» **Work to be completed**: The entries below are to be repeated exactly, and their pictures left out.
▼
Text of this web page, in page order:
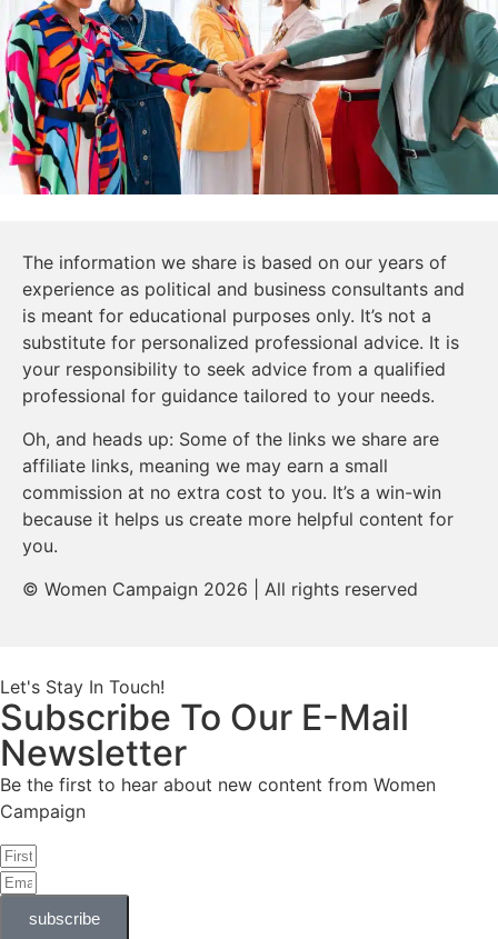
The information we share is based on our years of
experience as political and business consultants and
is meant for educational purposes only. It’s not a
substitute for personalized professional advice. It is
your responsibility to seek advice from a qualified
professional for guidance tailored to your needs.
Oh, and heads up: Some of the links we share are
affiliate links, meaning we may earn a small
commission at no extra cost to you. It’s a win-win
because it helps us create more helpful content for
you.
© Women Campaign 2026 | All rights reserved
Let's Stay In Touch!
Subscribe To Our E-Mail
Newsletter
Be the first to hear about new content from Women
Campaign
subscribe
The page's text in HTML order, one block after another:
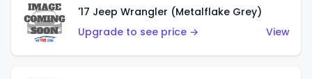
'17 Jeep Wrangler (Metalflake Grey)
Upgrade to see price →
View
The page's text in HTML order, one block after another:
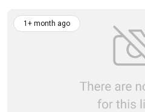
1+ month ago
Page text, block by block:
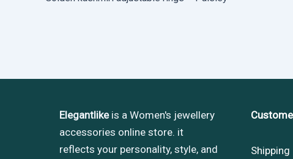
Elegantlikeis a Women's jewellery
accessories online store. it
reflects your personality, style, and
Shipping
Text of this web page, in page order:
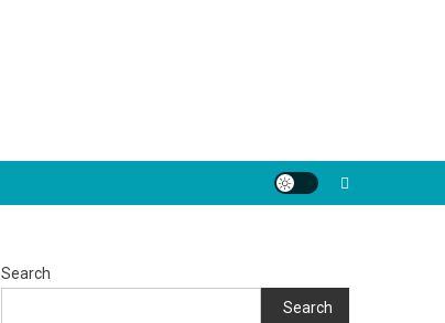
Search
Search
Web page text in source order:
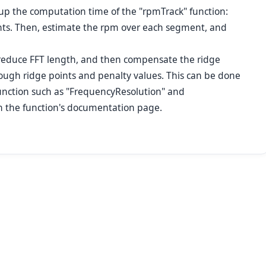
the computation time of the "rpmTrack" function:
Then, estimate the rpm over each segment, and
FFT length, and then compensate the ridge
ridge points and penalty values. This can be done
such as "FrequencyResolution" and
the function's documentation page.
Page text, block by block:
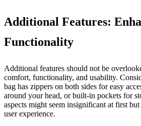
Additional Features:
Functionality
Additional features should not be
comfort, functionality, and usability.
bag has zippers on both sides for easy
around your head, or built-in pockets for
aspects might seem insignificant at first
user experience.
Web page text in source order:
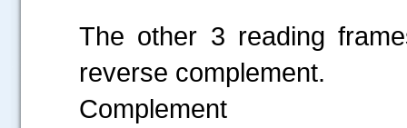
The other 3 reading
reverse complement.
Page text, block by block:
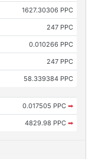
1627.30306 PPC
247 PPC
0.010266 PPC
247 PPC
58.339384 PPC
0.017505 PPC ➡
4829.98 PPC ➡
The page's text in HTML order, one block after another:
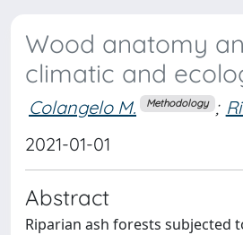
Wood anatomy
climatic and
Colangelo M. Methodology ;
2021-01-01
Abstract
Riparian ash forests subjected
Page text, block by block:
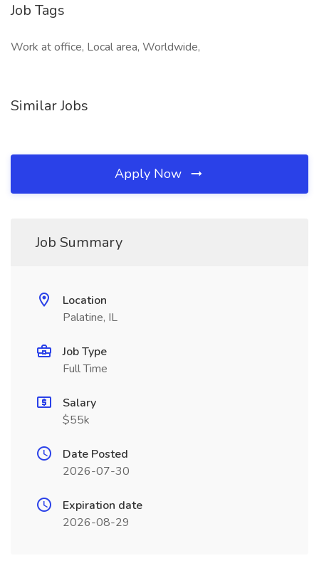
Job Tags
Work at office, Local area, Worldwide,
Similar Jobs
Apply Now
Job Summary
Location
Palatine, IL
Job Type
Full Time
Salary
$55k
Date Posted
2026-07-30
Expiration date
2026-08-29
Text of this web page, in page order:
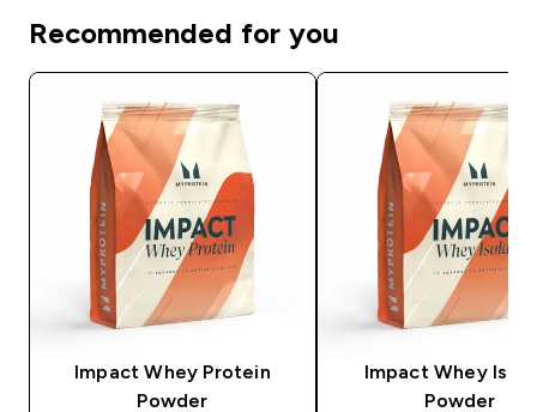
Recommended for you
Impact Whey Protein
Powder
Impact Whey
Powder
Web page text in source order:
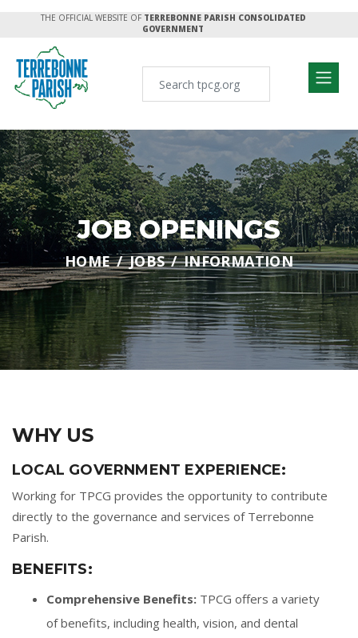
THE OFFICIAL WEBSITE OF TERREBONNE PARISH CONSOLIDATED
GOVERNMENT
JOB OPENINGS
HOME JOBS INFORMATION
WHY US
LOCAL GOVERNMENT EXPERIENCE:
Working for TPCG provides the opportunity to contribute
directly to the governance and services of Terrebonne
Parish.
BENEFITS:
Comprehensive Benefits: TPCG offers a variety
of benefits, including health, vision, and dental
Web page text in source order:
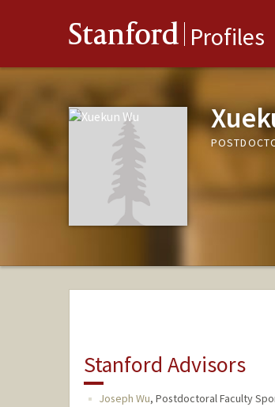
Stanford Profiles
Stanford Advisors
Joseph Wu, Postdoctoral Faculty
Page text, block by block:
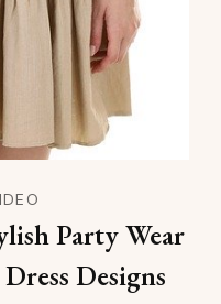
Party Wear
Designs
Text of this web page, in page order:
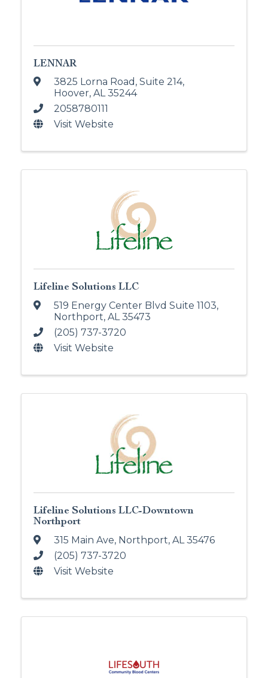
LENNAR
3825 Lorna Road , Suite 214,
Hoover, AL35244
2058780111
Visit Website
Lifeline Solutions LLC
519 Energy Center Blvd Suite 1103,
Northport, AL35473
(205) 737-3720
Visit Website
Lifeline Solutions LLC-Downtown
Northport
315 Main Ave, Northport, AL35476
(205) 737-3720
Visit Website
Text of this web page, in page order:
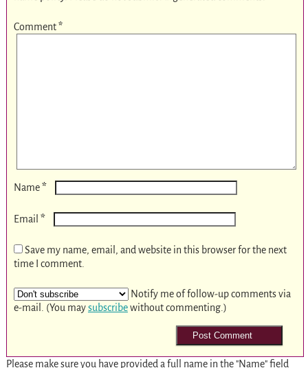
Comment*
Name*
Email *
Save my name, email, and website in this browser for the next
time I comment.
Notify me of follow-up comments via
e-mail. (You maysubscribewithout commenting.)
Please make sure you have provided a full name in the "Name" field
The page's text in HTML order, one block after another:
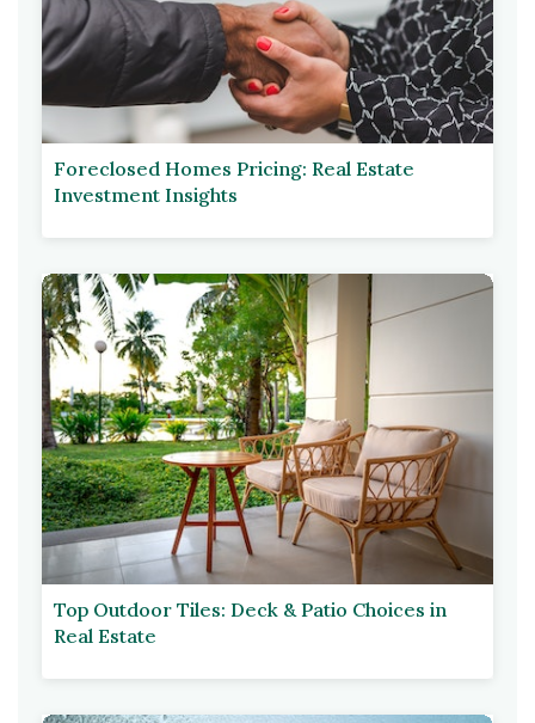
Foreclosed Homes Pricing: Real Estate
Investment Insights
Top Outdoor Tiles: Deck & Patio Choices in
Real Estate
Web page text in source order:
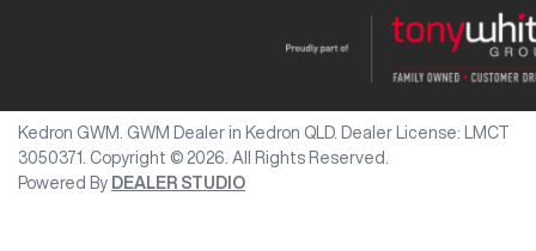
Kedron GWM GWM Dealer in Kedron QLD. Dealer License:
LMCT
3050371
Copyright © 2026 . All Rights Reserved.
Powered By DEALER STUDIO
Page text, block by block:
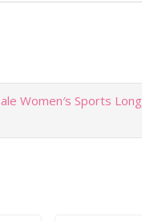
▲
» **Solution**:
Text of this web page, in page order:
The information we share is based on our years of
experience as political and business consultants and
is meant for educational purposes only. It’s not a
substitute for personalized professional advice. It is
your responsibility to seek advice from a qualified
professional for guidance tailored to your needs.
Oh, and heads up: Some of the links we share are
affiliate links, meaning we may earn a small
commission at no extra cost to you. It’s a win-win
because it helps us create more helpful content for
you.
© Women Campaign 2026 | All rights reserved
Let's Stay In Touch!
Subscribe To Our E-Mail
Newsletter
Be the first to hear about new content from Women
Campaign
subscribe
The page's text in HTML order, one block after another:
'17 Jeep Wrangler (Metalflake Grey)
Upgrade to see price →
View
The page's text in HTML order, one block after another:
1+ month ago
Page text, block by block:
Elegantlikeis a Women's jewellery
accessories online store. it
reflects your personality, style, and
Shipping
Text of this web page, in page order:
Search
Search
Web page text in source order:
the computation time of the "rpmTrack" function:
Then, estimate the rpm over each segment, and
FFT length, and then compensate the ridge
ridge points and penalty values. This can be done
such as "FrequencyResolution" and
the function's documentation page.
Page text, block by block:
Additional Features:
Functionality
Additional features should not be
comfort, functionality, and usability.
bag has zippers on both sides for easy
around your head, or built-in pockets for
aspects might seem insignificant at first
user experience.
Web page text in source order:
The other 3 reading
reverse complement.
Page text, block by block:
1627.30306 PPC
247 PPC
0.010266 PPC
247 PPC
58.339384 PPC
0.017505 PPC ➡
4829.98 PPC ➡
The page's text in HTML order, one block after another:
Wood anatomy
climatic and
Colangelo M. Methodology ;
2021-01-01
Abstract
Riparian ash forests subjected
Page text, block by block:
Job Tags
Work at office, Local area, Worldwide,
Similar Jobs
Apply Now
Job Summary
Location
Palatine, IL
Job Type
Full Time
Salary
$55k
Date Posted
2026-07-30
Expiration date
2026-08-29
Text of this web page, in page order:
Recommended for you
Impact Whey Protein
Powder
Impact Whey
Powder
Web page text in source order:
THE OFFICIAL WEBSITE OF TERREBONNE PARISH CONSOLIDATED
GOVERNMENT
JOB OPENINGS
HOME JOBS INFORMATION
WHY US
LOCAL GOVERNMENT EXPERIENCE:
Working for TPCG provides the opportunity to contribute
directly to the governance and services of Terrebonne
Parish.
BENEFITS:
Comprehensive Benefits: TPCG offers a variety
of benefits, including health, vision, and dental
Web page text in source order:
Stanford Profiles
Stanford Advisors
Joseph Wu, Postdoctoral Faculty
Page text, block by block:
Party Wear
Designs
Text of this web page, in page order:
LENNAR
3825 Lorna Road , Suite 214,
Hoover, AL35244
2058780111
Visit Website
Lifeline Solutions LLC
519 Energy Center Blvd Suite 1103,
Northport, AL35473
(205) 737-3720
Visit Website
Lifeline Solutions LLC-Downtown
Northport
315 Main Ave, Northport, AL35476
(205) 737-3720
Visit Website
Text of this web page, in page order:
Comment*
Name*
Email *
Save my name, email, and website in this browser for the next
time I comment.
Notify me of follow-up comments via
e-mail. (You maysubscribewithout commenting.)
Please make sure you have provided a full name in the "Name" field
The page's text in HTML order, one block after another:
Foreclosed Homes Pricing: Real Estate
Investment Insights
Top Outdoor Tiles: Deck & Patio Choices in
Real Estate
Web page text in source order:
Kedron GWM GWM Dealer in Kedron QLD. Dealer License:
LMCT
3050371
Copyright © 2026 . All Rights Reserved.
Powered By DEALER STUDIO
Page text, block by block:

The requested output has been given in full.